Klugman would pull the ad, but not before candidly defending himself as a product of the Jewish community. A JCRC report described that “Mr. Klugman remained adamant that he was entitled to run this kind of an ad.”

“[Klugman] indicated that he had not created the situation on the North Side but that the Jewish community had created the situation for itself by having made a mass exodus from the area…therefore there was nothing wrong with an individual taking advantage of the situation.”

The Rift of Blame and Anti-Semitism

By the late 1960s, most Minneapolis-area Jews and Jewish institutions had left Near North, and accusations of Jewish real estate exploitation morphed into full-blown attacks.

In 1969, the newspaper of The Way, a Black community center in Near North established after the Plymouth Avenue unrest, published a scathing editorial.

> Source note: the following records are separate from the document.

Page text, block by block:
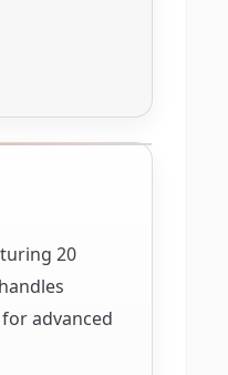
20
advanced
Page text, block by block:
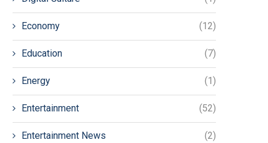
Economy (12)
Education (7)
Energy (1)
Entertainment (52)
Entertainment News (2)

“Just because we have seen many Jewish slumlords own the rat and roach tenements and make no attempt to make these dwellings fit for human dwelling and fight against it; we are called antisemitic,” the editorial read. “Jewish brothers, have no fear, we are not antisemitic…we will fight anyone that is or attempts to exploit the Black Community.”

But Jewish leaders had a tough time engaging with what felt, despite the denials, to be a wave of anti-Semitism. The conversation was irreconcilable. 

“We had all kinds of bitter attacks by the Blacks on ‘the Rothschilds of the North Side.’ They never said, ‘the Jews.’ It was ‘the Rothschilds,’” said Rabbi Kassel Abelson, then-rabbi of Beth El, in an interview with the St. Louis Park Oral History Project

“They were talking, ‘Every revolution has to have its bloodshed.’ I remember responding, ‘But, you’re talking about my blood and I’m not going to shed it.’ So, there were bitter exacerbated feelings that grew and were never bridged between the Jews of the North Side and the Blacks.”

Across the country, as versions of the Near North story played out in other cities, those feelings stayed unresolved.